This invention relates to processes and apparatuses for baking tortilla chips, and particularly to processes and apparatuses that enable a tortilla chip to be baked, while giving it the appearance and taste of having been fried.
Tortilla chips ordinarily are cooked in one of two ways. One conventional way is simply to bake them at relatively low temperature in a gas fired oven. When cooked in this manner, their appearance is relatively uniform and they may have a relatively low fat content. The other conventional way of cooking tortilla chips is to heat them for about one minute in about 275 degrees Fahrenheit in a gas oven having a conveyer whose effective length is about twenty-five feet, and then dropping them into a deep frying oil. While the latter process produces a somewhat less uniform appearance, brown spots or "toast points" sometimes being produced on the chips, their appearance is still essentially uniform and this process results in a chip with a relatively high fat content.

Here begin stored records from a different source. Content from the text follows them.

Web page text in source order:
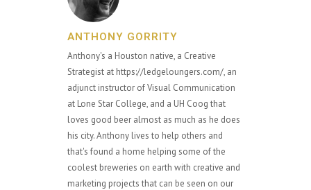
ANTHONY GORRITY
Anthony's a Houston native, a Creative
Strategist at https://ledgeloungers.com/, an
adjunct instructor of Visual Communication
at Lone Star College, and a UH Coog that
loves good beer almost as much as he does
his city. Anthony lives to help others and
that's found a home helping some of the
coolest breweries on earth with creative and
marketing projects that can be seen on our
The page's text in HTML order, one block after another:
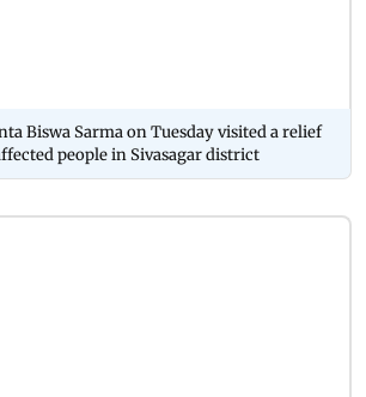
Biswa Sarma on Tuesday visited a relief
people in Sivasagar district
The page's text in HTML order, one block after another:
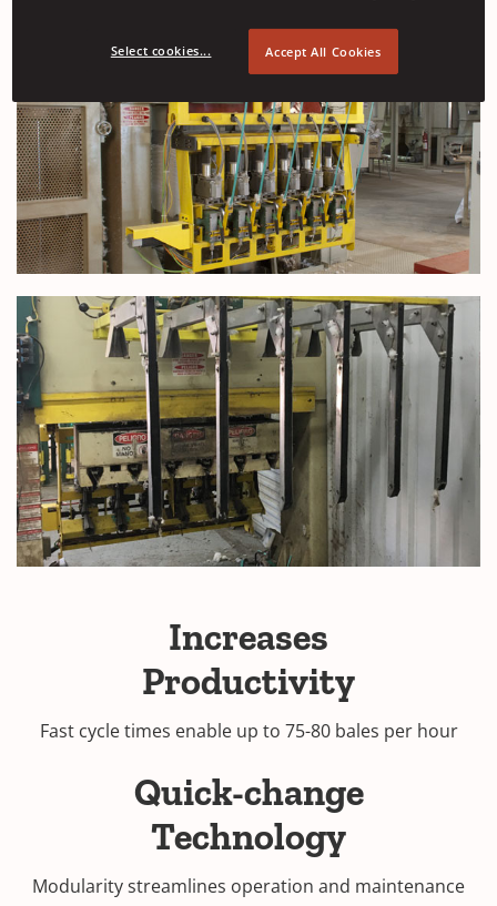
Increases
Productivity
Fast cycle times enable up to 75-80 bales per hour
Quick-change
Technology
Modularity streamlines operation and maintenance
Select cookies... Accept All Cookies
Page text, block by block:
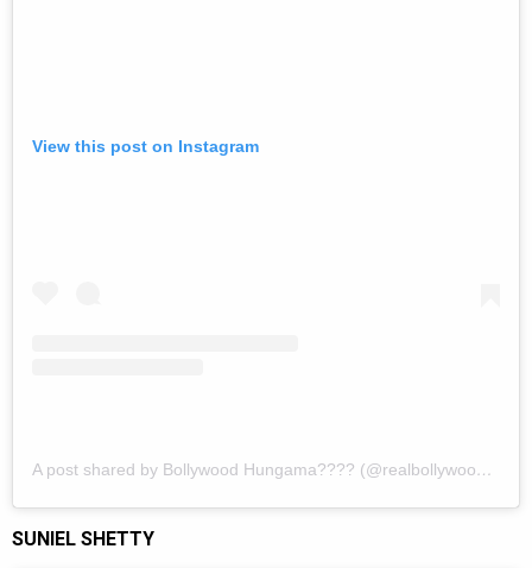
View this post on Instagram
A post shared by Bollywood Hungama???? (@realbollywoodhungama)
SUNIEL SHETTY
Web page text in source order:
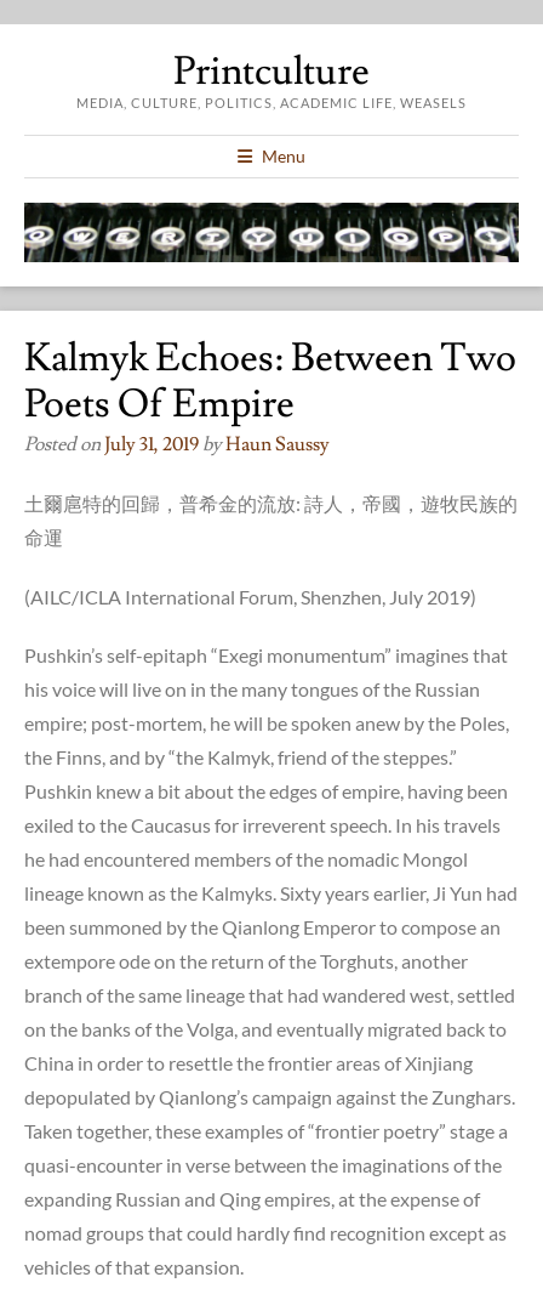
Printculture
MEDIA, CULTURE, POLITICS, ACADEMIC LIFE, WEASELS
Menu
Kalmyk Echoes: Between Two
Poets Of Empire
Posted on July 31, 2019 byHaun Saussy
土爾扈特的回歸，普希金的流放: 詩人，帝國，遊牧民族的
命運
(AILC/ICLA International Forum, Shenzhen, July 2019)
Pushkin’s self-epitaph “Exegi monumentum” imagines that
his voice will live on in the many tongues of the Russian
empire; post-mortem, he will be spoken anew by the Poles,
the Finns, and by “the Kalmyk, friend of the steppes.”
Pushkin knew a bit about the edges of empire, having been
exiled to the Caucasus for irreverent speech. In his travels
he had encountered members of the nomadic Mongol
lineage known as the Kalmyks. Sixty years earlier, Ji Yun had
been summoned by the Qianlong Emperor to compose an
extempore ode on the return of the Torghuts, another
branch of the same lineage that had wandered west, settled
on the banks of the Volga, and eventually migrated back to
China in order to resettle the frontier areas of Xinjiang
depopulated by Qianlong’s campaign against the Zunghars.
Taken together, these examples of “frontier poetry” stage a
quasi-encounter in verse between the imaginations of the
expanding Russian and Qing empires, at the expense of
nomad groups that could hardly find recognition except as
vehicles of that expansion.
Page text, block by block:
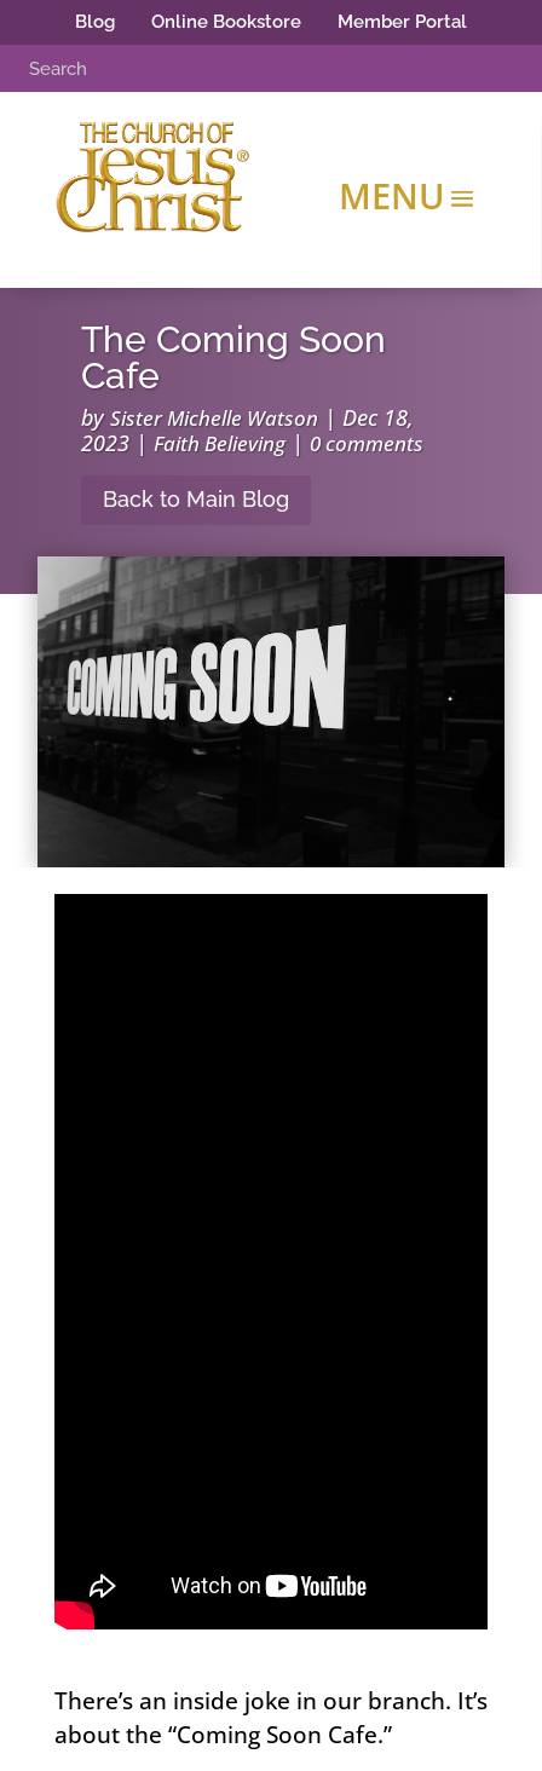
Blog Online Bookstore Member Portal
The Coming Soon
Cafe
bySister Michelle Watson |Dec 18,
2023 |Faith Believing| 0 comments
Back to Main Blog
There’s an inside joke in our branch. It’s
about the “Coming Soon Cafe.”

It is desirable to produce chips with a low fat content, yet which have toast points and which taste like they have been toasted, since these have been found to have appearance and taste characteristics that appeal to consumers. One approach to preparing edible products from a farinaceous dough which are fried or baked, but which have toast points, is described in Wisdom et al. U.S. Pat. No. 4,122,198. That patent describes a process whereby dough formed into a thin layer is selectively or locally toasted to a golden brown or black color without effecting the remaining surface of the dough significantly by contacting the dough with a heated metal object which only touches the intended localized area of the dough, such as a pattern on the periphery of a drum which rolls on the dough as it passes beneath the drum on a conveyer or another drum, or by passing a sheet of dough over a conveyor having upright rod extensions, the tips of which are electrically heated and contact the dough to effect the toasting. However, in that process the dough pieces are preconditioned, either before or after selective toasting, to remove a portion of the moisture, as by use of a heated oven prior to applying the metal object to the chips. While this process produces an advantage over conventional processes, it results in a relatively uniform pattern of toast points, which appears artificial, and requires unnecessary steps and equipment.
It would be desirable to have a process and apparatus for cooking tortilla baked chip products having toast points wherein the toast points appear to be random, so that the chips appear as though they had been fried yet have a low fat content, and which minimize the steps and equipment required to accomplish that result.